EXERCISE MATERIAL:
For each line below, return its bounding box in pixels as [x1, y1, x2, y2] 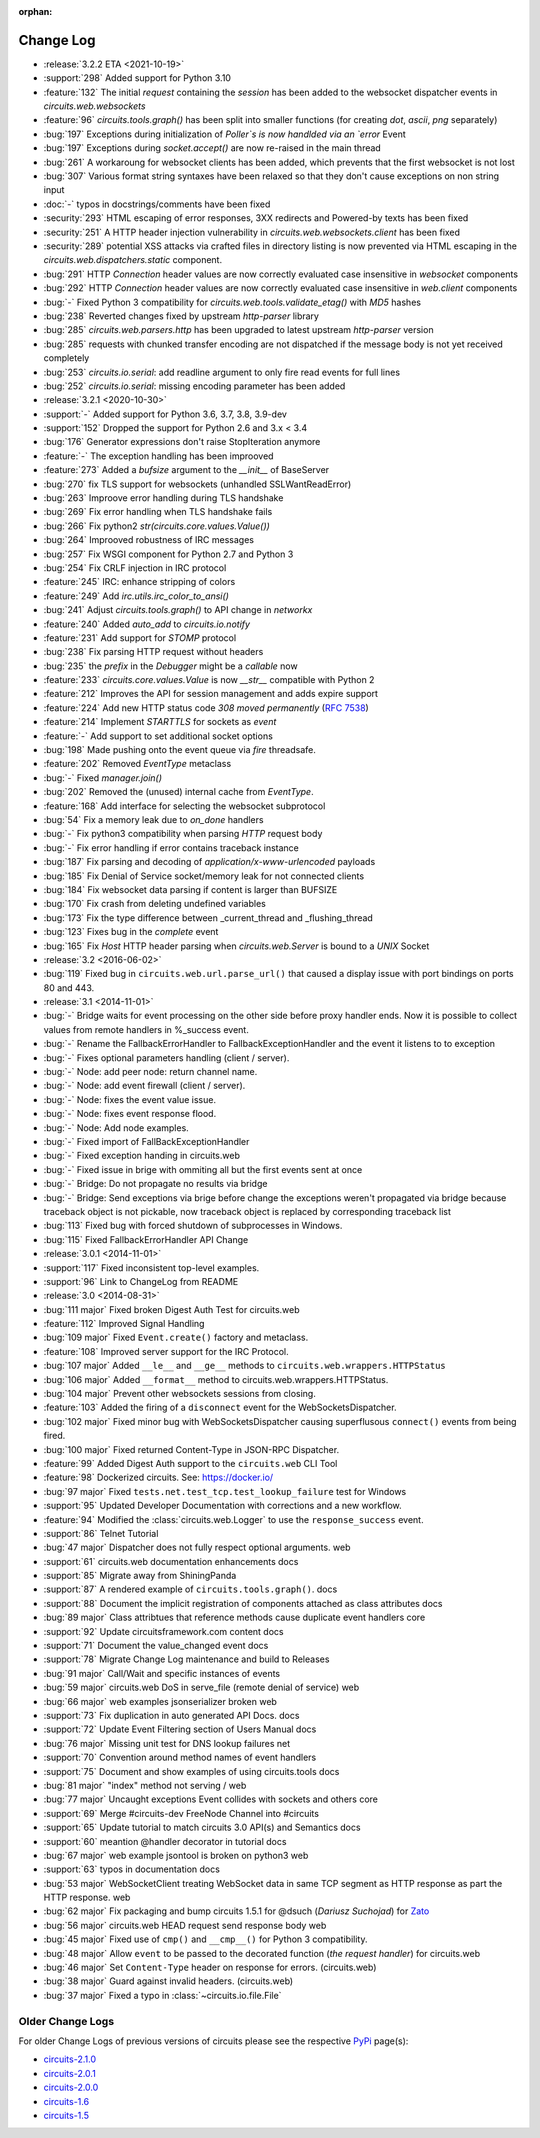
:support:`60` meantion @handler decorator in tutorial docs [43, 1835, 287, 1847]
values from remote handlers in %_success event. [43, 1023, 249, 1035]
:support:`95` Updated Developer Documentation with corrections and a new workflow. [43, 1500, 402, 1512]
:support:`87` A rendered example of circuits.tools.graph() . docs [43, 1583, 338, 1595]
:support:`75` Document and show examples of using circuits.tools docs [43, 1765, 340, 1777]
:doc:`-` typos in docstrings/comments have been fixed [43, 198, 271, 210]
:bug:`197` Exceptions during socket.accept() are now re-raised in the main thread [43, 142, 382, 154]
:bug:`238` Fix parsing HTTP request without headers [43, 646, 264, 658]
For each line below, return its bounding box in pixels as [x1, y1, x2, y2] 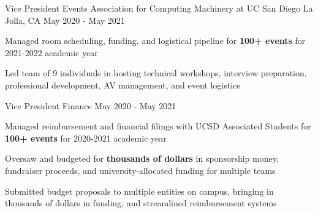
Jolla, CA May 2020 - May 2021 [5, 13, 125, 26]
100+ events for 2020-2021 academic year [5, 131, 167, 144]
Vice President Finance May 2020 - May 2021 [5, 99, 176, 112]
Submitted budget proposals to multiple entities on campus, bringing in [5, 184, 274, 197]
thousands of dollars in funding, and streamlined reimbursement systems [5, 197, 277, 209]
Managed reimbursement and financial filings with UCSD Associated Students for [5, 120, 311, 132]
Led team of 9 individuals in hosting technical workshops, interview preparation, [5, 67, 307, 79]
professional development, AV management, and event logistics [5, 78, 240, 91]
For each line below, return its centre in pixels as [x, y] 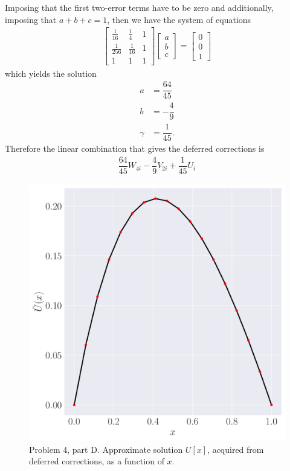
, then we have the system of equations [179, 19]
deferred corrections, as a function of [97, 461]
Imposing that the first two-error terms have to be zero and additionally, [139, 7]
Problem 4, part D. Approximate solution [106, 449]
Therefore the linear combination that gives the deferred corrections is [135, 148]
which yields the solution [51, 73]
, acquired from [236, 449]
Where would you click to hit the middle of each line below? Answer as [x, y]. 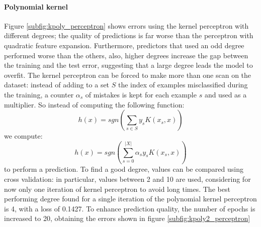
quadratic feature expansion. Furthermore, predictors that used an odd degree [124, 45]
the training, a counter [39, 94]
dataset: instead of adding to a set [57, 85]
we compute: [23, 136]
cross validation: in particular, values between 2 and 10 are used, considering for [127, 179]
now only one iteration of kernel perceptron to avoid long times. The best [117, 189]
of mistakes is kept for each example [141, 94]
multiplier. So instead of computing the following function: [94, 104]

TASK ITEM: Give every record back exactly as it reads, with no images.

RESPONSE TO THE TASK:
For each line below, return its bounding box in pixels as [x1, y1, x2, y2] 
:support:`60` meantion @handler decorator in tutorial docs [43, 1835, 287, 1847]
values from remote handlers in %_success event. [43, 1023, 249, 1035]
:support:`95` Updated Developer Documentation with corrections and a new workflow. [43, 1500, 402, 1512]
:support:`87` A rendered example of circuits.tools.graph() . docs [43, 1583, 338, 1595]
:support:`75` Document and show examples of using circuits.tools docs [43, 1765, 340, 1777]
:doc:`-` typos in docstrings/comments have been fixed [43, 198, 271, 210]
:bug:`197` Exceptions during socket.accept() are now re-raised in the main thread [43, 142, 382, 154]
:bug:`238` Fix parsing HTTP request without headers [43, 646, 264, 658]
For each line below, return its bounding box in pixels as [x1, y1, x2, y2] 
Jolla, CA May 2020 - May 2021 [5, 13, 125, 26]
100+ events for 2020-2021 academic year [5, 131, 167, 144]
Vice President Finance May 2020 - May 2021 [5, 99, 176, 112]
Submitted budget proposals to multiple entities on campus, bringing in [5, 184, 274, 197]
thousands of dollars in funding, and streamlined reimbursement systems [5, 197, 277, 209]
Managed reimbursement and financial filings with UCSD Associated Students for [5, 120, 311, 132]
Led team of 9 individuals in hosting technical workshops, interview preparation, [5, 67, 307, 79]
professional development, AV management, and event logistics [5, 78, 240, 91]
For each line below, return its centre in pixels as [x, y] 
, then we have the system of equations [179, 19]
deferred corrections, as a function of [97, 461]
Imposing that the first two-error terms have to be zero and additionally, [139, 7]
Problem 4, part D. Approximate solution [106, 449]
Therefore the linear combination that gives the deferred corrections is [135, 148]
which yields the solution [51, 73]
, acquired from [236, 449]
Where would you click to hit the middle of each line below? Answer as [x, y]. 
quadratic feature expansion. Furthermore, predictors that used an odd degree [124, 45]
the training, a counter [39, 94]
dataset: instead of adding to a set [57, 85]
we compute: [23, 136]
cross validation: in particular, values between 2 and 10 are used, considering for [127, 179]
now only one iteration of kernel perceptron to avoid long times. The best [117, 189]
of mistakes is kept for each example [141, 94]
multiplier. So instead of computing the following function: [94, 104]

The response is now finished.